[Stored items from a collection]
■ ■ ■ ■
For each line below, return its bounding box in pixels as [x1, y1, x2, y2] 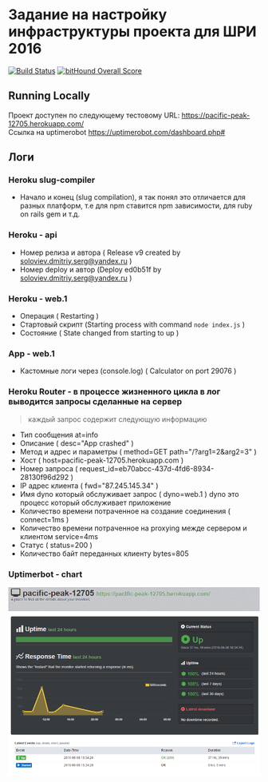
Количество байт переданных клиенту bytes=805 [19, 549, 189, 558]
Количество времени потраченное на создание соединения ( [19, 506, 231, 516]
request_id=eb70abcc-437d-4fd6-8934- [79, 463, 215, 473]
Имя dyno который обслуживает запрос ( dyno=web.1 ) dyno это [19, 489, 239, 498]
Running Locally [8, 89, 90, 103]
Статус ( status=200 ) [19, 540, 93, 550]
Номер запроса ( [19, 463, 78, 473]
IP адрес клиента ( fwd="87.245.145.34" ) [19, 481, 159, 490]
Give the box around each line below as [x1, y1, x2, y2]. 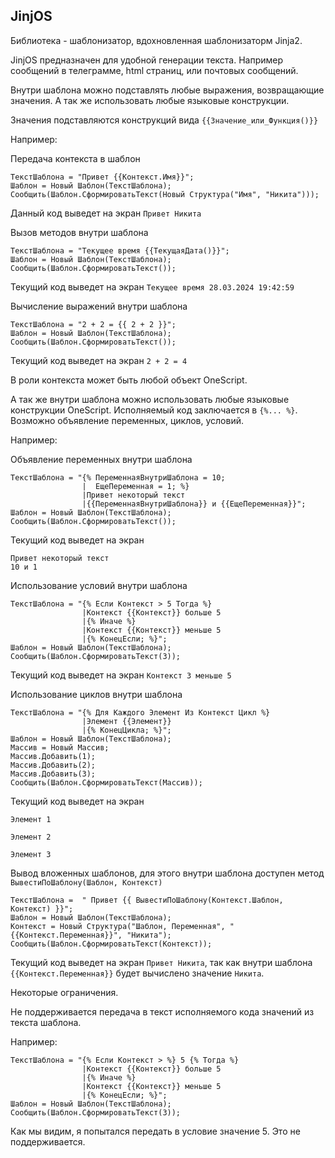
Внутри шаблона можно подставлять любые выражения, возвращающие [10, 84, 325, 96]
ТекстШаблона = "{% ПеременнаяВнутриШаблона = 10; [10, 472, 226, 483]
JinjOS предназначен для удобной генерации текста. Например [10, 54, 284, 66]
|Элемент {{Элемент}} [81, 716, 172, 726]
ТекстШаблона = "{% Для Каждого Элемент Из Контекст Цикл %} [10, 707, 271, 718]
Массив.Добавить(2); [10, 760, 97, 770]
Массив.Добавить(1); [10, 751, 97, 761]
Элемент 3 [10, 849, 52, 859]
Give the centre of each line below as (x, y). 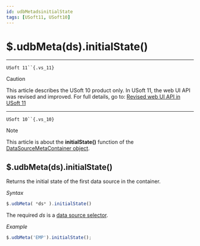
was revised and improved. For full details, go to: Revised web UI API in (93, 97)
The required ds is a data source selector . (57, 215)
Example (17, 227)
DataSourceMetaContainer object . (48, 149)
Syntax (15, 193)
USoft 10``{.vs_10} (30, 119)
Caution (16, 79)
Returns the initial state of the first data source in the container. (83, 181)
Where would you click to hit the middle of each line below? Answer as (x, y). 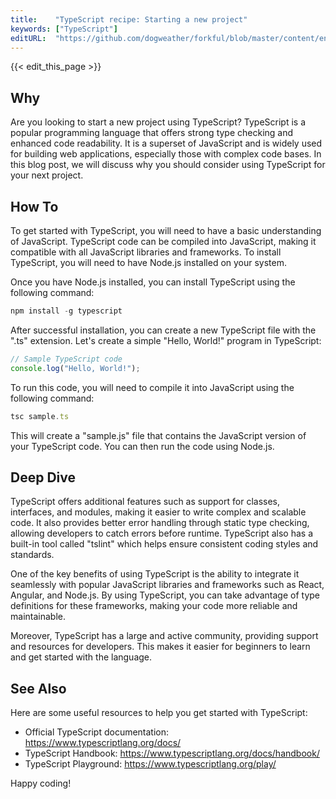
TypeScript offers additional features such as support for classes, (145, 502)
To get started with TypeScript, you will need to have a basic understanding (166, 230)
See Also (38, 688)
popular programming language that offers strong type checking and (152, 133)
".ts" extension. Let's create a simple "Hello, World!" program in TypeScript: (166, 340)
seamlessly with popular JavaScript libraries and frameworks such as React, (167, 585)
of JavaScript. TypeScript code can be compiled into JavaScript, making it (163, 241)
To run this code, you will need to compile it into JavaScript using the (152, 387)
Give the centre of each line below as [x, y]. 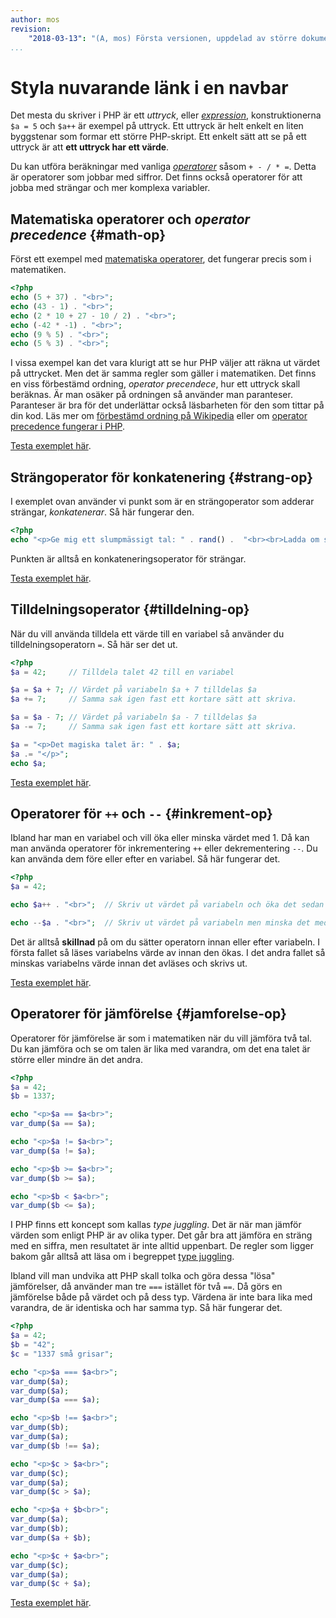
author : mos [35, 19]
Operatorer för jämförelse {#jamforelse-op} [148, 1014]
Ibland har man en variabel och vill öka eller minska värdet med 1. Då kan [160, 838]
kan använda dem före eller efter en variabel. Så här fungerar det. [145, 859]
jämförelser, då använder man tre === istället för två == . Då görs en [146, 1287]
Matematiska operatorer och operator [130, 219]
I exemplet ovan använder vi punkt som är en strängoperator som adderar [162, 502]
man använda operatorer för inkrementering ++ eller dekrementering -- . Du [164, 848]
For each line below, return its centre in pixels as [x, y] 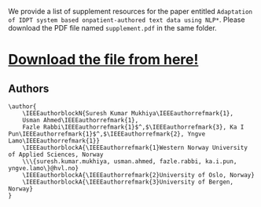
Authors [29, 88]
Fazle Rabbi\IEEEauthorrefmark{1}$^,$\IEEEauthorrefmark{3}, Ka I [133, 127]
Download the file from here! [103, 60]
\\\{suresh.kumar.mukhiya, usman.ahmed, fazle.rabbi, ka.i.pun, [130, 162]
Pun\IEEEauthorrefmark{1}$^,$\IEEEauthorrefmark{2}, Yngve [107, 134]
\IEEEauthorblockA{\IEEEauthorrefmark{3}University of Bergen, [128, 182]
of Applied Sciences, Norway [56, 154]
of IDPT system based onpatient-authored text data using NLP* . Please [127, 20]
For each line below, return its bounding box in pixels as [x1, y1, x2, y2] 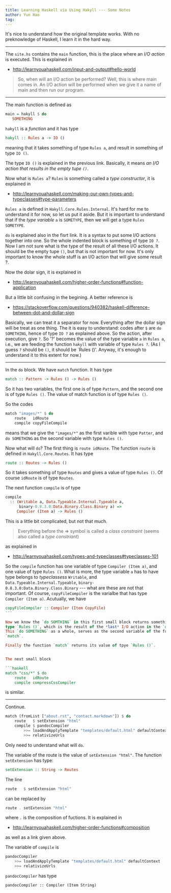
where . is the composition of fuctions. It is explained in [5, 814, 122, 821]
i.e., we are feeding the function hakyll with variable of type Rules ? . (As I [5, 341, 160, 347]
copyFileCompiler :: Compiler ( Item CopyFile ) [5, 605, 106, 610]
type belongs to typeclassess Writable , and [5, 574, 97, 580]
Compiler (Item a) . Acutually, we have [5, 596, 87, 602]
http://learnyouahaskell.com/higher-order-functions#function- [12, 279, 144, 285]
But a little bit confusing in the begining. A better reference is [5, 294, 133, 300]
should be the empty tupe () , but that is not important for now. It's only [5, 249, 154, 254]
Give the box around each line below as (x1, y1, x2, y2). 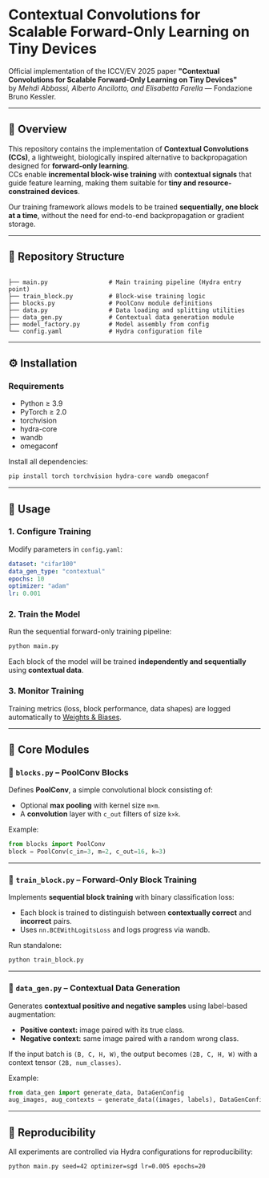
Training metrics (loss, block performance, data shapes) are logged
■ ■ ■ ■
YOUR GOAL: Which lines of the records above contain the word "offers"? Report each one.

ANSWER BOX:
TypeScript offers additional features such as support for classes, (145, 502)
popular programming language that offers strong type checking and (152, 133)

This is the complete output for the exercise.